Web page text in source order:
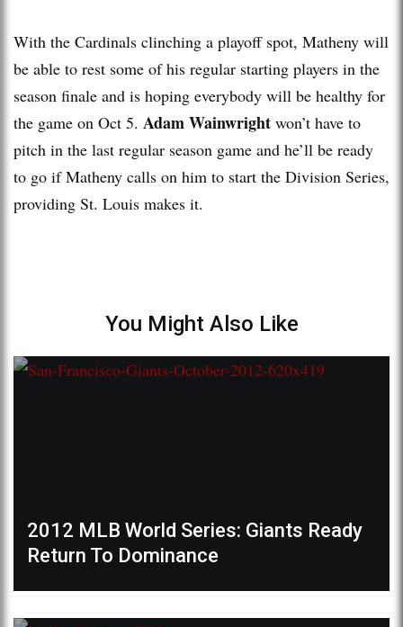
With the Cardinals clinching a playoff spot, Matheny will
be able to rest some of his regular starting players in the
season finale and is hoping everybody will be healthy for
the game on Oct 5. Adam Wainwright won’t have to
pitch in the last regular season game and he’ll be ready
to go if Matheny calls on him to start the Division Series,
providing St. Louis makes it.
You Might Also Like
2012 MLB World Series: Giants Ready
Return To Dominance
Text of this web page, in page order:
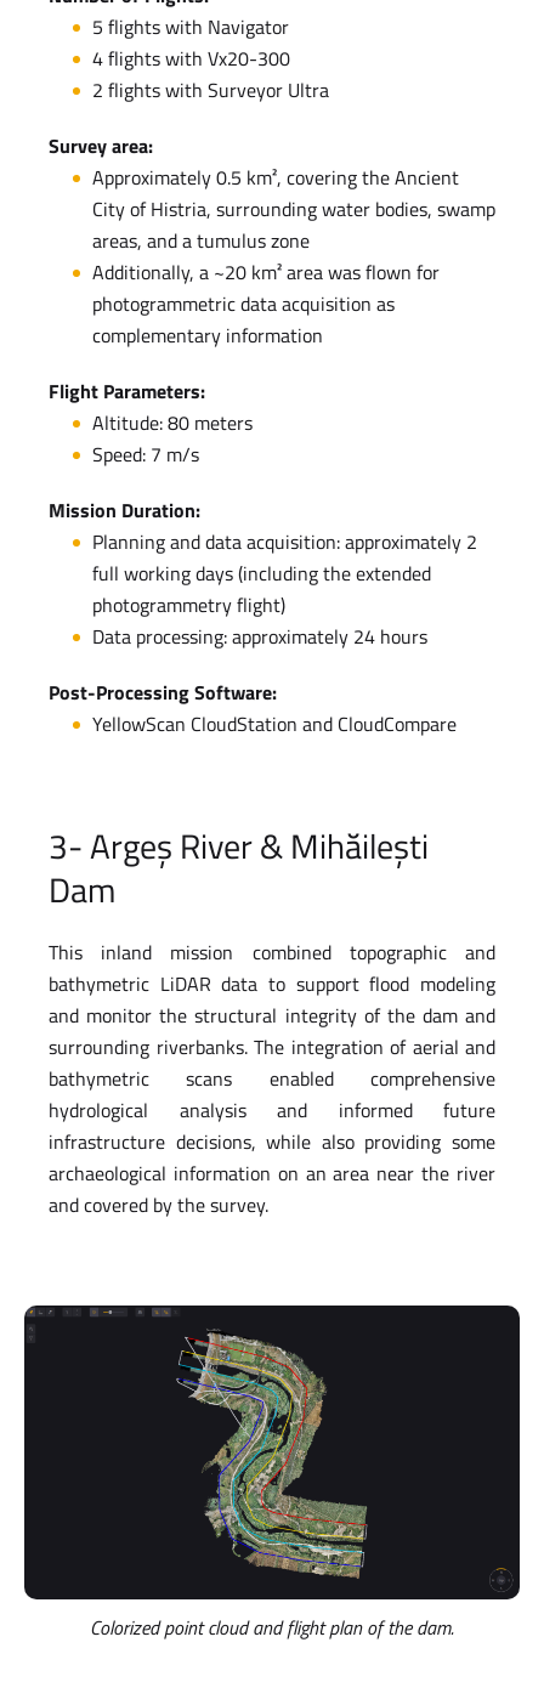
5 flights with Navigator
4 flights with Vx20-300
2 flights with Surveyor Ultra
Survey area:
Approximately 0.5 km², covering the Ancient
City of Histria, surrounding water bodies, swamp
areas, and a tumulus zone
Additionally, a ~20 km² area was flown for
photogrammetric data acquisition as
complementary information
Flight Parameters:
Altitude: 80 meters
Speed: 7 m/s
Mission Duration:
Planning and data acquisition: approximately 2
full working days (including the extended
photogrammetry flight)
Data processing: approximately 24 hours
Post-Processing Software:
YellowScan CloudStation and CloudCompare
3- Argeș River & Mihăilești
Dam
This inland mission combined topographic and
bathymetric LiDAR data to support flood modeling
and monitor the structural integrity of the dam and
surrounding riverbanks. The integration of aerial and
bathymetric scans enabled comprehensive
hydrological analysis and informed future
infrastructure decisions, while also providing some
archaeological information on an area near the river
and covered by the survey.
Colorized point cloud and flight plan of the dam.
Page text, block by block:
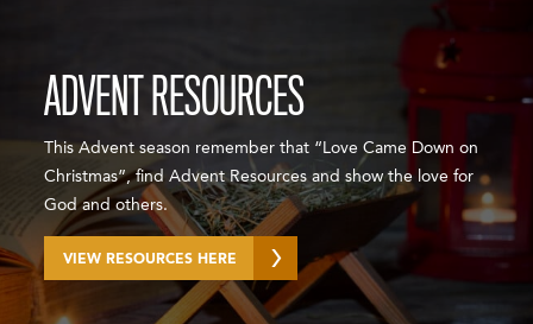
ADVENT RESOURCES
This Advent season remember that “Love Came Down on
Christmas”, find Advent Resources and show the love for
God and others.
VIEW RESOURCES HERE
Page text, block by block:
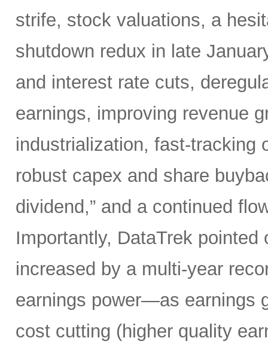
strife, stock valuations, a
shutdown redux in late
and interest rate cuts,
earnings, improving revenue
industrialization, fast-tracking
robust capex and share
dividend,” and a continued
Importantly, DataTrek
increased by a multi-year
earnings power—as earnings
cost cutting (higher quality
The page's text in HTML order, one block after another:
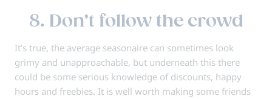
8. Don’t follow the crowd
It’s true, the average seasonaire can sometimes look
grimy and unapproachable, but underneath this there
could be some serious knowledge of discounts, happy
hours and freebies. It is well worth making some friends
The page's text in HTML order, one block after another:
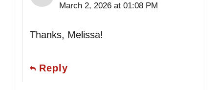
March 2, 2026 at 01:08 PM
Thanks, Melissa!
Reply
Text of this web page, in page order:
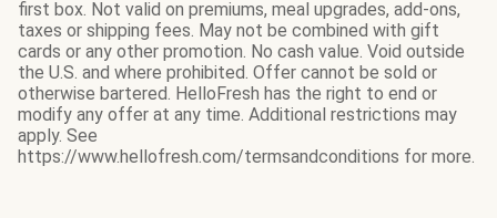
first box. Not valid on premiums, meal upgrades, add-ons,
taxes or shipping fees. May not be combined with gift
cards or any other promotion. No cash value. Void outside
the U.S. and where prohibited. Offer cannot be sold or
otherwise bartered. HelloFresh has the right to end or
modify any offer at any time. Additional restrictions may
apply. See
https://www.hellofresh.com/termsandconditions for more.

**Goal of the exercise**:
Return every line from the entries that holds the string "providing".

**Output for this exercise**:
providing St. Louis makes it.
infrastructure decisions, while also providing some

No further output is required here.